The official No 10 narrative was that Truss had instigated the meeting with Brady, the shop steward for backbench Conservative MPs. Few believe that, and even if it was the case, the power balance was much like a bankrupt calling in the administrator as the inevitable loomed.
While the precise details of what Brady told Truss remain opaque, the message was obvious: you have lost the confidence of too many MPs, the chair of the 1922 Committee told her, and if you do not go voluntarily you will be removed.
From that moment on, events travelled at speed, with every development increasing the expectation that the UK was heading towards a fifth Conservative prime minister since 2016.
Shortly before 12.30pm, Thérèse Coffey – Truss’s health secretary, deputy prime minister and close friend – was photographed arriving at No 10. Minutes later, Jake Berry, the Tory party chair, was seen walking, grim-faced and with a phone clamped to his ear, into Downing Street.
Less than an hour later black-uniformed staff carried a lectern outside No 10, and the game was up. Dressed in a royal blue suit, the gloomy expression of recent days supplanted by an uncomfortable half-smile, Truss delivered a statement of just 200 words. She had spoken to the King. A successor would be chosen within a week. She was gone.

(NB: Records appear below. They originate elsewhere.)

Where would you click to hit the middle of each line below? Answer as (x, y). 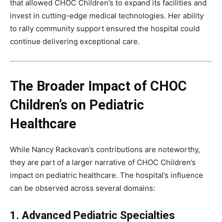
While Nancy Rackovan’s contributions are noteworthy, (105, 150)
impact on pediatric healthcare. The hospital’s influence (107, 175)
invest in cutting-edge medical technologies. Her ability (107, 16)
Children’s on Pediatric (77, 105)
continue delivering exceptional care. (75, 42)
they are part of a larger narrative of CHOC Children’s (103, 163)
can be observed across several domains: (83, 188)
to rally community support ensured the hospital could (105, 29)
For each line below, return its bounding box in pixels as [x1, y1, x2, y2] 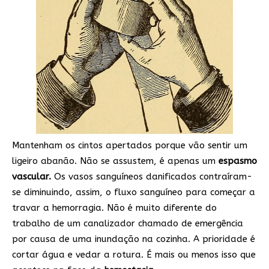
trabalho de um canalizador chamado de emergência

Even in the context of the almost absurdly accelerated timescale of Truss’s premiership, how did she and the Conservative party get here given that, just the day before, the main challenge was initially seen as coping with prime minister’s questions?
As with much of the last 45 days, the answer comes down to a small amount of bad luck which is grossly magnified thanks to a toxic combination of cloth-eared party management, ideological tunnel vision and an often astounding tendency towards sheer ineptitude.

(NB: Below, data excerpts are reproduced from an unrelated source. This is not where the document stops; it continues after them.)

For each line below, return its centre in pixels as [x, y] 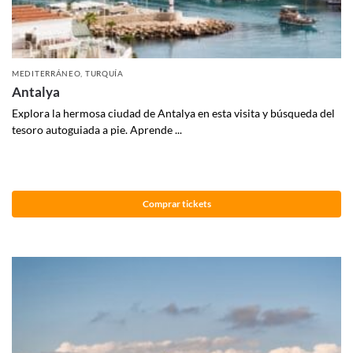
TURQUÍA [104, 73]
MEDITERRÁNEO [46, 73]
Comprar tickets [176, 204]
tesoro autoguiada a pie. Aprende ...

The condensed endgame had begun at 4am on Wednesday when Suella Braverman, still then the home secretary, joined the National Crime Agency on a raid in Oxfordshire connected to illicit Channel crossings.
As she returned from the raid in the back of a ministerial car, a presumably sleep-deprived Braverman used her personal email to send a government document about immigration to a supportive Tory backbencher, accidentally copying in the aide of another MP, who informed the whips about what was a serious, if not necessarily career-ending, rule breach.

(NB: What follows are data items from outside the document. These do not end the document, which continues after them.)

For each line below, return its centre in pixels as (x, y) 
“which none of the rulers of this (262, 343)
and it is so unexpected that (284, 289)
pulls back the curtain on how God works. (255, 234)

The result is well documented. Truss called in her home secretary, and after what some reports later described as a standup row, Braverman agreed to resign, albeit with a departure letter dripping with barely coded contempt for the prime minister.
One of the many paradoxes of a truly extraordinary day was that Truss could, even then, probably have survived the loss of a second top minister in five days, at least in the short term.
Yes, many MPs on the right of the Tory party assumed Braverman had been toppled by Jeremy Hunt, who replaced Kwasi Kwarteng as chancellor on Friday, but the swift installation of Grant Shapps as home secretary signalled an intent to steady the ship.
Similarly, such had been the endless news wattage of Truss’s administration that the suspension earlier on Wednesday of one of her senior aides, Jason Stein, for alleged negative briefings had passed with relatively little notice.
What proved Truss’s final undoing was, instead, a sequence of events which underlined perhaps her most serious flaw as PM: the tendency to appoint loyalists, cronies and friends to top jobs, irrespective of their apparent abilities.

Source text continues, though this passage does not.